• Langue : Anglais
• Discipline : Micro-nanosystèmes et capteurs
• Identifiant : 2023ULILN062
• Type de thèse : Doctorat
• Date de soutenance : 21/12/2023

Résumé en langue originale

La phytase, une enzyme capable d'hydrolyser séquentiellement l'acide phytique en formant des inositols moins phosphorylés et du phosphate, est de plus en plus souvent ajoutée aux régimes alimentaires des animaux afin d'optimiser l'absorption du phosphore par les animaux monogastriques et de réduire sa présence dans les fèces et les sols. À cet égard, la possibilité de mesurer son activité est évidemment d'un intérêt primordial. Cependant, à ce jour, il existe très peu de méthodes permettant de mesurer facilement l'activité de la phytase dans l'industrie. Les principales raisons sont que les techniques actuelles sont chronophages, ne sont pas adaptées aux échantillons d'aliments complexes et utilisent des réactifs dangereux.Dans ce projet de thèse, nous avons proposé de développer un capteur enzymatique innovant dédié à la détection de l'activité de la phytase dans des échantillons complexes en utilisant une méthode de détection directe grâce à la technologie de Zymoptiq. L'acide phytique, substrat de la phytase, possède de nombreuses charges négatives qui peuvent interagir avec des polymères chargés positivement comme le chitosan pour former des complexes. Ce phénomène est bien connu et documenté dans la littérature et constitue la pierre angulaire de notre capteur. Notre capteur est basé sur la dégradation de micro dépôts basés sur une structure en réseau de chaînes de chitosan insensibles à l'enzyme et réticulées avec de l'acide phytique lorsqu'ils sont incubés en présence d'activité phytase (FTU/mL).Cependant, pour assurer la stabilité du micro dépôt, une étude systématique a été menée pour mieux contrôler et comprendre tous les phénomènes sous-jacents liés à son assemblage. Cela a aussi permis d'améliorer la sensibilité du capteur développé.

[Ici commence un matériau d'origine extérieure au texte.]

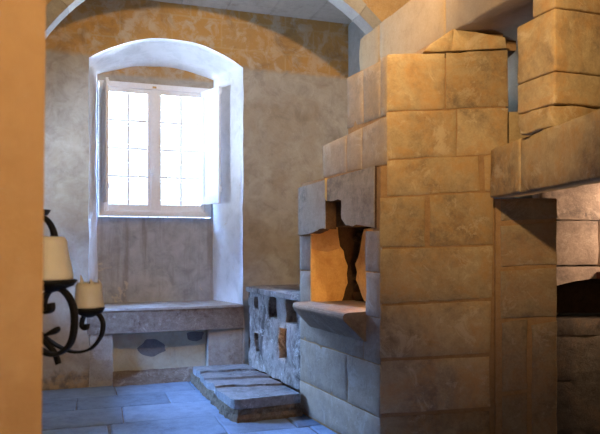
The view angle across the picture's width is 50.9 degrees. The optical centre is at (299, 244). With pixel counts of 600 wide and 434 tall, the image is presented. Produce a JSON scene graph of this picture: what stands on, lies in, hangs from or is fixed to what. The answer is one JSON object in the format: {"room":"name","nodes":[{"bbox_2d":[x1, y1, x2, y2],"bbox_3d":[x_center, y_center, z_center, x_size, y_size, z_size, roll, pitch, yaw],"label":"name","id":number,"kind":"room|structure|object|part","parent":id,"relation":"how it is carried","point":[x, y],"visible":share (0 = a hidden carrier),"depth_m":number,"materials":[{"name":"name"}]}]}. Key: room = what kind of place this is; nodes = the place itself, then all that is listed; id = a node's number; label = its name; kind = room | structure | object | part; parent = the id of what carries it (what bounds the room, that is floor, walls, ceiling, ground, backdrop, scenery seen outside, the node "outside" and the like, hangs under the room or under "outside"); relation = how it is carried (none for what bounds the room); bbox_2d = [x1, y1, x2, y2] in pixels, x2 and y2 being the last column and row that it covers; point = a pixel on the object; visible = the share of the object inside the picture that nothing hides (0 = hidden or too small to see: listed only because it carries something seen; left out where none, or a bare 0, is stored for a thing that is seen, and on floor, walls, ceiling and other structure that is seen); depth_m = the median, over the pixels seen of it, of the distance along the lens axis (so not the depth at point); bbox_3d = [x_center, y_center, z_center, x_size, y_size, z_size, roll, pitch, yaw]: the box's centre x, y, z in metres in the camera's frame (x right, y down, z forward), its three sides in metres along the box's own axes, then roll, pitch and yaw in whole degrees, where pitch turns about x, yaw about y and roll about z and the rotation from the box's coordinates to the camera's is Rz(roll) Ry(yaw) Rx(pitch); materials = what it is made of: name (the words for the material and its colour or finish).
{"room":"historic interior","nodes":[
{"label":"historic interior","id":0,"kind":"room"},
{"bbox_2d":[0,0,45,433],"bbox_3d":[1.282,-1.000,1.373,7.198,5.000,0.588,0,0,-18],"label":"wall","id":1,"kind":"structure","parent":0,"point":[22,22],"depth_m":0.61,"materials":[{"name":"paint"}]},
{"bbox_2d":[42,382,336,433],"bbox_3d":[0.673,1.647,3.398,8.295,0.307,10.400,0,0,-19],"label":"floor","id":2,"kind":"structure","parent":0,"point":[173,407],"depth_m":5.57,"materials":[{"name":"stone"}]},
{"bbox_2d":[42,209,105,364],"bbox_3d":[-0.629,0.636,1.327,0.426,1.713,0.420,0,0,0],"label":"candelabrum","id":3,"kind":"object","parent":2,"relation":"on","point":[51,286],"visible":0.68,"depth_m":1.23,"materials":[{"name":"black metal"}]},
{"bbox_3d":[-0.583,-0.065,1.360,0.084,0.023,0.084,0,0,0],"label":"drip dish","id":4,"kind":"part","parent":3,"relation":"part of","materials":[{"name":"black metal"}]},
{"bbox_3d":[-0.576,0.028,1.360,0.103,0.189,0.020,0,0,0],"label":"arm","id":5,"kind":"part","parent":3,"relation":"part of","materials":[{"name":"black metal"}]},
{"bbox_2d":[43,234,73,280],"bbox_3d":[-0.480,0.023,1.219,0.078,0.087,0.080,0,0,0],"label":"candle","id":6,"kind":"object","parent":3,"relation":"on","point":[57,265],"visible":0.76,"depth_m":1.19,"materials":[{"name":"beige wax"}]},
{"bbox_3d":[-0.480,0.079,1.220,0.094,0.023,0.094,0,0,0],"label":"drip dish","id":7,"kind":"part","parent":3,"relation":"part of","materials":[{"name":"black metal"}]},
{"bbox_3d":[-0.539,0.148,1.274,0.241,0.134,0.055,0,0,37],"label":"arm","id":8,"kind":"part","parent":3,"relation":"part of","materials":[{"name":"black metal"}]},
{"bbox_3d":[-0.546,0.207,1.436,0.162,0.103,0.158,0,0,0],"label":"arm","id":9,"kind":"part","parent":3,"relation":"part of","materials":[{"name":"black metal"}]},
{"bbox_2d":[75,275,103,308],"bbox_3d":[-0.503,0.110,1.500,0.069,0.076,0.067,0,0,0],"label":"candle","id":10,"kind":"object","parent":3,"relation":"on","point":[88,295],"visible":0.99,"depth_m":1.47,"materials":[{"name":"beige wax"}]},
{"bbox_3d":[-0.502,0.161,1.500,0.074,0.023,0.074,0,0,0],"label":"drip dish","id":11,"kind":"part","parent":3,"relation":"part of","materials":[{"name":"black metal"}]},
{"bbox_2d":[87,300,242,386],"bbox_3d":[-1.543,1.087,7.192,1.686,0.825,0.769,0,0,-19],"label":"window bench","id":12,"kind":"object","parent":2,"relation":"on","point":[142,343],"visible":0.82,"depth_m":6.95,"materials":[{"name":"stone"}]},
{"bbox_3d":[-1.524,1.437,6.919,1.026,0.123,0.240,0,0,-19],"label":"recess sill","id":13,"kind":"part","parent":12,"relation":"part of","materials":[{"name":"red stone"}]},
{"bbox_3d":[-1.546,0.821,7.198,1.684,0.239,0.755,0,0,-19],"label":"seat","id":14,"kind":"part","parent":12,"relation":"part of","materials":[{"name":"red stone"}]},
{"bbox_3d":[-1.544,0.688,7.192,1.683,0.025,0.767,0,0,-19],"label":"seat","id":15,"kind":"part","parent":12,"relation":"part of","materials":[{"name":"stone"}]},
{"bbox_2d":[190,364,303,422],"bbox_3d":[-0.604,1.399,6.181,0.669,0.203,1.727,0,0,-23],"label":"stone step","id":16,"kind":"structure","parent":2,"relation":"on","point":[240,393],"depth_m":5.65,"materials":[{"name":"grey stone"}]},
{"bbox_2d":[246,284,300,392],"bbox_3d":[0.197,0.980,6.603,1.276,1.040,1.605,0,0,-19],"label":"stove","id":17,"kind":"object","parent":2,"relation":"on","point":[274,325],"visible":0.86,"depth_m":6.34,"materials":[{"name":"stone"}]},
{"bbox_2d":[293,29,515,433],"bbox_3d":[0.762,0.003,5.148,1.645,3.030,1.504,0,0,0],"label":"oven","id":18,"kind":"object","parent":2,"relation":"on","point":[395,308],"visible":1,"depth_m":4.40,"materials":[{"name":"stone"}]},
{"bbox_2d":[293,301,366,341],"bbox_3d":[0.207,0.598,4.974,0.212,0.227,0.948,0,0,-24],"label":"shelf","id":19,"kind":"object","parent":18,"relation":"attached to","point":[347,321],"depth_m":4.85,"materials":[{"name":"grey stone"}]},
{"bbox_3d":[0.558,0.501,5.085,0.520,0.018,1.050,0,0,-24],"label":"niche sill","id":20,"kind":"part","parent":18,"relation":"part of","materials":[{"name":"stone"}]},
{"bbox_2d":[359,0,534,70],"bbox_3d":[1.530,-1.728,4.087,0.654,0.456,4.161,0,0,-19],"label":"beam","id":21,"kind":"structure","parent":18,"relation":"on","point":[417,24],"depth_m":4.65,"materials":[{"name":"stone"}]},
{"bbox_2d":[490,0,599,433],"bbox_3d":[2.095,0.027,3.720,1.626,3.049,3.268,0,0,0],"label":"fireplace","id":22,"kind":"object","parent":2,"relation":"on","point":[547,363],"visible":0.98,"depth_m":4.29,"materials":[{"name":"stone"}]},
{"bbox_2d":[532,183,599,316],"bbox_3d":[2.399,-0.013,5.145,1.012,1.165,0.411,0,0,0],"label":"oven","id":23,"kind":"object","parent":22,"relation":"in","point":[578,236],"depth_m":4.95,"materials":[{"name":"stone"}]},
{"bbox_2d":[42,0,348,389],"bbox_3d":[-1.470,-0.799,7.431,5.800,4.602,1.023,0,0,-19],"label":"wall","id":24,"kind":"structure","parent":0,"point":[282,80],"depth_m":7.28,"materials":[{"name":"paint"}]},
{"bbox_2d":[98,77,221,217],"bbox_3d":[-1.669,-1.117,7.451,1.354,1.575,0.747,0,0,-19],"label":"window","id":25,"kind":"structure","parent":24,"relation":"in","point":[210,188],"depth_m":7.44,"materials":[{"name":"white paint"}]},
{"bbox_2d":[102,77,107,202],"bbox_3d":[-2.190,-1.165,7.090,0.028,1.360,0.366,0,0,-23],"label":"shutter","id":26,"kind":"object","parent":25,"relation":"attached to","point":[104,84],"depth_m":6.99,"materials":[{"name":"white paint"}]},
{"bbox_2d":[201,86,219,204],"bbox_3d":[-1.064,-1.165,7.473,0.028,1.360,0.394,0,0,-41],"label":"shutter","id":27,"kind":"object","parent":25,"relation":"attached to","point":[210,99],"depth_m":7.46,"materials":[{"name":"white paint"}]},
{"bbox_2d":[150,0,352,24],"bbox_3d":[0.615,-3.076,2.850,7.400,0.847,9.400,0,0,-19],"label":"ceiling","id":28,"kind":"structure","parent":0,"point":[320,10],"depth_m":7.05,"materials":[{"name":"paint"}]},
{"bbox_2d":[46,0,558,314],"bbox_3d":[-0.278,-0.950,5.789,6.400,4.900,0.140,0,0,-19],"label":"wall","id":29,"kind":"structure","parent":0,"point":[383,9],"depth_m":6.55,"materials":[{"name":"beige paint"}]},
{"bbox_2d":[45,0,380,38],"bbox_3d":[-0.568,-1.678,5.685,4.143,2.068,0.170,0,0,-19],"label":"trim","id":30,"kind":"structure","parent":29,"relation":"attached to","point":[362,16],"depth_m":5.97,"materials":[{"name":"grey paint"}]},
{"bbox_2d":[348,22,365,76],"bbox_3d":[1.066,-0.570,7.101,0.610,4.140,1.220,0,0,-19],"label":"wall","id":31,"kind":"structure","parent":0,"point":[355,34],"depth_m":7.43,"materials":[{"name":"grey paint"}]},
{"bbox_2d":[559,220,599,314],"bbox_3d":[3.800,-1.000,4.355,0.400,5.000,10.200,0,0,-19],"label":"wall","id":32,"kind":"structure","parent":0,"point":[593,220],"depth_m":6.46,"materials":[{"name":"beige stone"}]}
]}

Grâce à des versions intermédiaires, nous avons démontré la capacité de notre méthode à mesurer l'activité d'un échantillon de phytase pure de 100 FTU/mL et d'un échantillon d'aliment complexe simulé avec des activités aussi faibles que 20 mFTU/mL. Enfin, après avoir caractérisé le mécanisme d'hydrolyse de l'acide phytique complexé avec le chitosan par la phytase, cette étude nous a permis de proposer une méthode de mesure innovante, sûre et rapide.

Résumé traduit

Phytase, an enzyme capable of sequential hydrolysis of phytic acid to lower phosphorylated inositols and phosphate, has been increasingly added to animal diets to optimize phosphorus uptake by monogastric animals and to reduce its presence in faeces and soils. In this respect, the ability to measure its activity is obviously of primary interest. However, to date there are very few methods available to easily measure phytase activity in industry. The main reasons are that current techniques are time consuming, not suitable for complex feed samples and use hazardous reagents.In this thesis project, we proposed to develop an innovative enzymatic sensor dedicated to the detection of phytase activities in complex samples using a label-free approach thanks to Zymoptiq's technology. Phytic acid, the substrate of phytase, possesses numerous negative charges that can interact with positively charged polymers such as chitosan to form complexes. This phenomenon is well known and documented in the literature and is the cornerstone of our sensor. Our sensor is based on the degradation of micro deposits-based on a network structure of enzyme-insensitive chitosan chains cross-linked with phytic acid- when incubated in the presence of phytase activity (FTU/mL).However, to ensure the stability of the micro deposit, a systematic study was carried out to better control and understand all the underlying phenomena related to the complexes assembly. This also allows us to tailor our sensor's sensitivity. Through intermediate versions, we have demonstrated the ability to measure the activity of both a pure phytase sample of 100 FTU/mL and a simulated complex feed sample with activities as low as 20 mFTU/mL. Finally, after characterizing the hydrolysis mechanism of phytic acid complexed with chitosan by phytase, this study has enabled us to propose an innovative, safe and time-saving method of measurement.